眼見白主任被懟的啞口無言,回頭少不得遷怒出主意的自己,羅大鵬趕緊救駕:“諸位,諸位,請冷靜一點,冷靜!我們是商量,並不是說強制執行,對吧,你們的擔心確實有道理,我們能理解,我們可以好好商量,看看有沒有兩全其美的辦法。”
“商量個屁,這事沒得商量。有那閒工夫,你們好好商量怎麼整治整治風氣。今天是偷雞摸狗,明天就敢殺人放火,別以為我危言聳聽,不在一開始遏制住歪風邪氣,以後想剎都剎不住。”
“什麼時候社會風氣恢復正常了,不用你們說,我們自己就會拆掉電網。”
喬奚瞄一眼視窗,把話語權遞給似乎有備而來的許太太:“林主任,我們小區的風氣該整頓整頓了,尤其是幹部家屬仗勢欺人的問題,影響太過惡劣,不利於團結群眾。”
羅大鵬臉頰重重一抽。
白主任詭異地鬆了一口氣,集火物件轉移了。
許太太緩緩點頭:“小區裡整天吵吵鬧鬧,的確不利於大家定下心來生活生產。”
“可不是這個道理,”喬奚煞有介事,“說白了還是懲戒不到位,一些人就有恃無恐,越來越過分。其他人看在眼裡,做了壞事不需要付出代價,有幾個人還能堅持做好人,就說這位羅同志的母親。”

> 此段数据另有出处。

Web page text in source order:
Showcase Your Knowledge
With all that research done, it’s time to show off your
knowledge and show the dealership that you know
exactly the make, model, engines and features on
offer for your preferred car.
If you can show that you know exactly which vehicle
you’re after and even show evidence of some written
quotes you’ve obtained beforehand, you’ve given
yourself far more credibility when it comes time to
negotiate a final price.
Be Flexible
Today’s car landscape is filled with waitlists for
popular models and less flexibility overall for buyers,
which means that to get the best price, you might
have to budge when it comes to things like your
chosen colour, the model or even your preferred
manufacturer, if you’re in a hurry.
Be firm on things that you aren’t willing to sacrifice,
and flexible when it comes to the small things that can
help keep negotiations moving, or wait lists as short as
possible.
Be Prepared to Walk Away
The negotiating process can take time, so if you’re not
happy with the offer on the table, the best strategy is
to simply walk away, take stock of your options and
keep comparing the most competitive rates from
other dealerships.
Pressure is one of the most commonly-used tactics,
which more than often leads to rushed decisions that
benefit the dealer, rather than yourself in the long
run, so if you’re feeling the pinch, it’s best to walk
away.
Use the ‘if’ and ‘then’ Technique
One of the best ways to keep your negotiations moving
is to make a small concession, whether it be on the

被點名的羅大鵬暗罵一聲,你還沒完沒了了是不是:“喬同志,關於你和我母親之間的誤會。”
“不是誤會,你媽屢屢插隊,如果有人指出來,少不得被你媽罵一頓甚至打一頓,而因為有你這個當幹部的兒子,其他人往往選擇息事寧人,你媽也就越來越跋扈。林主任,你可以看看巡邏隊的工作日誌,上面肯定有她不少記錄。”
許太太已經找到相關記錄,淡淡看一眼羅大鵬:“一共有兩次打架鬥毆,七次吵架,原因有插隊,深夜看電影聲音太大和鄰居吵起來,議論是非被當事人聽見,鄰居指控偷竊家中食物和貴重物品。”
人才啊,喬奚歎為觀止。
饒是同一個陣營的白主任都為之側目,搬進來一共才23天而已,記錄在案的紛爭就有九起,羅大鵬他媽整天幹嘛呢,專門跟人幹仗?這麼一個媽養出來的兒子……他隱隱意識到自己被羅大鵬當槍使了,這王八蛋可能在利用自己替他媽報仇。
“我媽沒偷東西!”羅大鵬急急忙忙辯解,其他事情可以歸功於素質低,偷東西要是坐實了可是要服勞役的。
許太太勾了勾嘴角:“羅同志別緊張,我說的是鄰居指控,對方並沒有證據,所以巡邏隊是當做吵架記錄在檔。”
羅大鵬硬著頭皮說:“我媽沒文化,脾氣又比較暴躁,所以容易和人起口角。她肯定有不對的地方,但喬同志不至於因為私人恩怨就把她說成大奸大惡的人。而我就一個小小幹事,更談不上我媽仗勢欺人。”